En ese momento, oyó que alguien tocaba a la puerta.
“Adelante”, musitó Feike.
Su padre se sentó en la orilla de la cama. “Lo siento, Feike. Pensé que habías entendido que si nos bautizábamos, nos iríamos a Estados Unidos”.
“Sabía de otras personas que se irían, pero jamás pensé que abandonarías la barca; pensé que te encantaba ser capitán”.
A su padre se le llenaron los ojos de lágrimas. “Sí, me encanta más de lo que te imaginas”.
“¿Qué harás en Estados Unidos?”
“No lo sé; navegar ha sido todo en mi vida, pero el Señor ha llamado a Su pueblo a ir a Salt Lake City, y tu madre y yo hemos decidido ir”.
“Pero, ¿abandonar mi sueño de ser capitán… y dejar la barca?”
“Es una decisión difícil que sólo tú puedes tomar”, agregó su padre. “Hace dos días, al luchar una noche con las mismas dudas, encontré un pasaje de las Escrituras que me ayudó mucho.
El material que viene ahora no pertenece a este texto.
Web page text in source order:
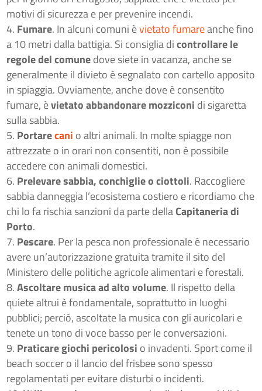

Cuando Jesús llamó a Jacobo y a Juan, ambos eran pescadores. En la Biblia dice que ellos, ‘dejando al instante la barca… le siguieron’ (Mateo 4:22)”.
El capitán y su hijo permanecieron largo tiempo en silencio. Feike miró los ojos azules y claros de su padre; podía percibir su fe y valor, y sabía lo que debía hacer; y por fin habló.
“¿Podríamos salir a navegar una vez más antes de partir juntos a Estados Unidos?”
El capitán acercó a su hijo a su pecho para abrazarlo.
“Sí, me encantaría”.
Lisa Fernelius es miembro del Barrio Chambersburg 1, Estaca Cork, Pennsylvania.
“Nuestra dedicación en el reino debe equivaler a la de nuestros fieles antepasados, aunque nuestros sacrificios sean diferentes”.
Élder M. Russell Ballard, del Quórum de los Doce Apóstoles, “La ley de sacrificio”, Liahona, marzo de 2002, pág. 18.